EXERCISE AIM: Give the entries below again exactly. Their pictures are not needed.

Data records:

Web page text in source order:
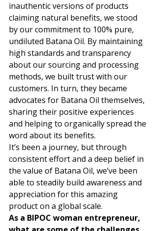
inauthentic versions of products
claiming natural benefits, we stood
by our commitment to 100% pure,
undiluted Batana Oil. By maintaining
high standards and transparency
about our sourcing and processing
methods, we built trust with our
customers. In turn, they became
advocates for Batana Oil themselves,
sharing their positive experiences
and helping to organically spread the
word about its benefits.
It’s been a journey, but through
consistent effort and a deep belief in
the value of Batana Oil, we’ve been
able to steadily build awareness and
appreciation for this amazing
product on a global scale.
As a BIPOC woman entrepreneur,

WRITTEN RESPONSE:
Web page text in source order:
inauthentic versions of products
claiming natural benefits, we stood
by our commitment to 100% pure,
undiluted Batana Oil. By maintaining
high standards and transparency
about our sourcing and processing
methods, we built trust with our
customers. In turn, they became
advocates for Batana Oil themselves,
sharing their positive experiences
and helping to organically spread the
word about its benefits.
It’s been a journey, but through
consistent effort and a deep belief in
the value of Batana Oil, we’ve been
able to steadily build awareness and
appreciation for this amazing
product on a global scale.
As a BIPOC woman entrepreneur,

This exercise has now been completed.